By Mehdi, Senior Sukuk Fund Manager · Updated May 2026
This one causes less worry than private pensions, and rightly so, but it is worth answering clearly since people do ask.
The short answer: Generally, yes. A state pension is money the government returns to you in retirement in exchange for contributions you were legally required to make during your working life — most scholars treat receiving it as permissible, since it is a return of an entitlement rather than interest you sought.
You pay into the state system through mandatory contributions (national insurance, social security, or your country's equivalent) — you have no real choice in it, it is a condition of working. In retirement the state pays you a pension in return. Because this is fundamentally a government entitlement scheme rather than you lending money at interest for a profit, the mainstream scholarly view is that receiving the state pension is permissible. It is closer to getting back what was taken from you than to seeking riba.

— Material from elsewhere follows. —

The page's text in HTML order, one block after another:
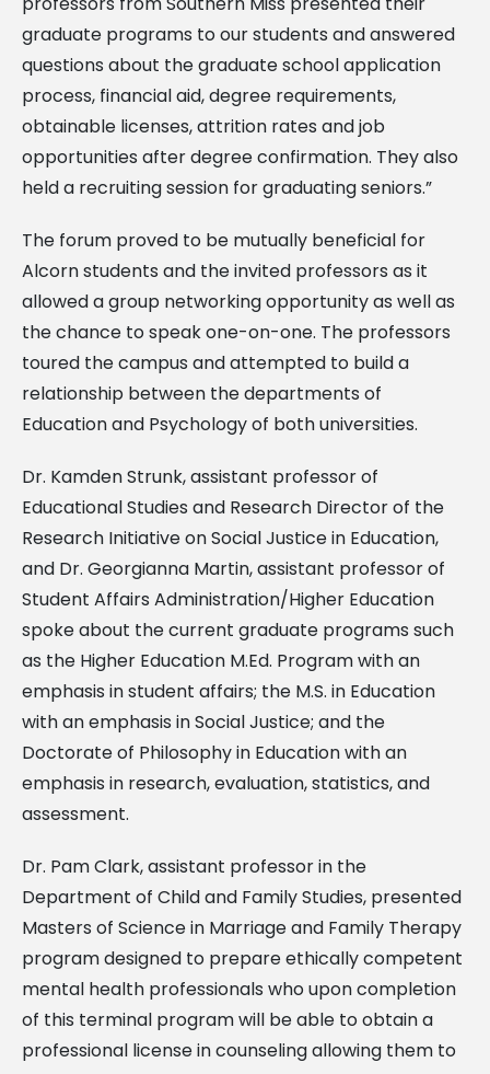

Where we stand: receive your state pension with a clear conscience. The questions worth your energy are the private pots you actually control and choose the funds for — that is where the real cleaning, and the real opportunity, lies.
Do not let scrupulosity manufacture a problem where the scholars have found ease. Allah does not burden a soul beyond its capacity, and He has not asked you to refuse an entitlement you had no choice but to fund.
This is education, not personalized financial advice or a religious ruling. Screening status can change, and your situation is your own. Confirm a specific holding against its current Shariah screening, and any ruling with a qualified scholar you trust. The decision, as always, is yours, before Allah.